Parlons de votre métier : "chasseur de scoop, reherche d'adrénaline"...

On a toujours envie de trouver une information que les autres n’ont pas quand on est journaliste.

Ça m’est arrivé lors de mon premier voyage en Algérie. Le gouvernement algérien avait décidé d’amnistier les islamistes repentis. Parmi eux, il y avait un certain Ali Benhadjar, un ancien instituteur devenu émir d’un groupe islamiste armé dans le maquis de Médéa. Un géant barbu très impressionnant. Beaucoup de journalistes cherchaient à le rencontrer et j’ai eu la chance d’être la première journaliste française à pouvoir le faire.

reporter

Un souvenir marquant ?

Il y en a beaucoup. Mes reportages dans le Sahara algérien. Un autre sur la mer d’Aral au Kazakhstan. Le passage du Mur de Berlin à Check Point Charlie durant la guerre froide. Un reportage sur le trafic d’opium au Tadjikistan le long de la frontière afghane. Un autre consacré à la conquête de l’Arctique dans le grand nord russe. Ma « rencontre » en 1986, avec Ceaușescu, le dictateur roumain.
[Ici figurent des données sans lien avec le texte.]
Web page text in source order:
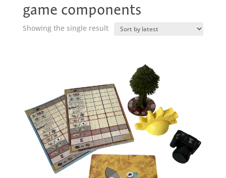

Parmi les événements que j’ai couvert : en Europe de l’Est, la chute du communisme et la période de transition qui a conduit à l’intégration de ces pays dans l’Union européenne. Quand ces pays se sont normalisés, je me suis intéressée à l’espace post-soviétique : l’Ukraine, la Biélorussie, la Moldavie et l’Asie centrale. J’ai un peu suivi aussi la révolution tunisienne.


« Baigner dans sa passion au quotidien »


Ce n’est pas facile de concilier vie publique/vie privée parce que c’est un métier qui demande beaucoup de disponibilité. Dans un journal, on fonctionne 6 jours sur 7 et avec l’arrivée d’internet, c’est quasiment de l’information en continu.